The condition of the rope itself is also of key concern. Just sitting on a shelf, almost all ropes will deteriorate with age, and wear accelerates with use and exposure to the elements. Inspect any rope inch by inch before using it in a safety-related application. Signs of excessive wear or age include: fraying, permanent kinks, discoloration, broken or melted fibers, reduced diameter, the cover sliding over the core, and areas where the angle of the lay or braid changes.
“Breaking strength” is the load at which a rope breaks under laboratory conditions, when brand new and under steadily increasing load. This figure may not be readily available to the consumer, but working load—the maximum load to which the manufacturer recommends the rope be subjected—is usually printed on the packaging, or on the reel in stores where rope is sold by the foot or meter.
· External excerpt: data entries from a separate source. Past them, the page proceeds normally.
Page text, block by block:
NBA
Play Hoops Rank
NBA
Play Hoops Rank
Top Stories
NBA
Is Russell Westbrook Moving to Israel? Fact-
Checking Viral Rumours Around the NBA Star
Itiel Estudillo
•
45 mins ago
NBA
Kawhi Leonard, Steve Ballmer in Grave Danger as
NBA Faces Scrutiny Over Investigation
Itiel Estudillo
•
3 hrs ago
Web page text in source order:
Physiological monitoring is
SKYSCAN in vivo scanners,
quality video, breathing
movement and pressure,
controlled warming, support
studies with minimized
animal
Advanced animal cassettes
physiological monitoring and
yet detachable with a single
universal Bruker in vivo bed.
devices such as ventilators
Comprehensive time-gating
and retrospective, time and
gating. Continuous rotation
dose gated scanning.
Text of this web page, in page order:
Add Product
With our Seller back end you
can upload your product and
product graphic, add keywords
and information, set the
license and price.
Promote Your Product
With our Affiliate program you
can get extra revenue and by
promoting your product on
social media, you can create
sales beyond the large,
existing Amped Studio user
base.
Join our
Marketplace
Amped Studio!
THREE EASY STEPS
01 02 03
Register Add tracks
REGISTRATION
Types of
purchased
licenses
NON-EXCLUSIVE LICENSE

The working load is usually in the range of 15–25 percent of the breaking strength. This may seem overly cautious, but in fact it’s merely prudent. Most rope becomes weaker when wet, and many knots reduce the strength of rope by half, so as soon as you tie a knot, the rope’s margin of safety (the difference between its actual breaking strength and the working load) could drop from 4:1 to about 2:1. The working load also allows a reasonable safety margin considering the age of the rope, its wear, and, to an extent, any shock loads (sharp jerks) it has absorbed. Any rope that has been subjected to a really heavy shock load should be retired from use where safety is an issue, and used henceforth only in non-critical applications.
Ropes in long-term outdoor static use (such as securing tarps over boats or stacked firewood) are exposed to sunshine and frequent cycles of wet/dry and freeze/thaw, and they pick up blown dust. All of these shorten a rope’s lifespan. Cheap polypropylene rope is particularly subject to degradation from UV exposure, which can make the fibers brittle in a matter of weeks. These kinds of commonplace uses are a good way to re-use high-quality rope that has reached the end of its safe working life in more critical applications.
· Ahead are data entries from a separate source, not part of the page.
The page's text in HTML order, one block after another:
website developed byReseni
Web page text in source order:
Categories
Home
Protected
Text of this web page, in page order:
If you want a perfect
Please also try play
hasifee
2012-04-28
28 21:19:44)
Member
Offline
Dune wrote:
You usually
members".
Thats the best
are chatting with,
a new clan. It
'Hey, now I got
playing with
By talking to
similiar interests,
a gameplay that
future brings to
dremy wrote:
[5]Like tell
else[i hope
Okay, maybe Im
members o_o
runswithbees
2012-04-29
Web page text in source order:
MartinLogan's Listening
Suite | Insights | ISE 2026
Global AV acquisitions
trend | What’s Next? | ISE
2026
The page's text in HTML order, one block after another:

Many ropes—including all modern climbing ropes—are constructed in two (occasionally three) layers, with a central strength member or core composed of (usually) twisted strands, covered by a braided mantle (also known as a sheath or cover) that protects the core from abrasion and provides a good gripping surface. The core of a climbing rope may be weakened or damaged due to arresting a fall, while the mantle remains intact.
Because this kind of damage can’t be readily detected by visual inspection, it is essential to follow the manufacturer’s guidelines on when to retire a climbing rope. To abide by these guidelines, it’s important to record rope use in a logbook, noting the date of manufacture, the date first put into use, the type of use, the duration of each use, the cumulative amount of time used, the number of climbs, the height of any falls arrested, and any known damage.
If you’ve ever seen a boat airborne over a highway, chances are it was “secured” to the vehicle with either clothesline or bungee cords. Clothesline is cheap and ubiquitous, but it is not adequate for any application involving safety. Don’t use it to tie up boats, protect against falls, lift heavy loads, or secure cargo to a motor vehicle or trailer. Bungee cords are useful to fasten tarps over stacked material, control slack, or form a temporary bundle, but they should never be used to secure large or heavy loads.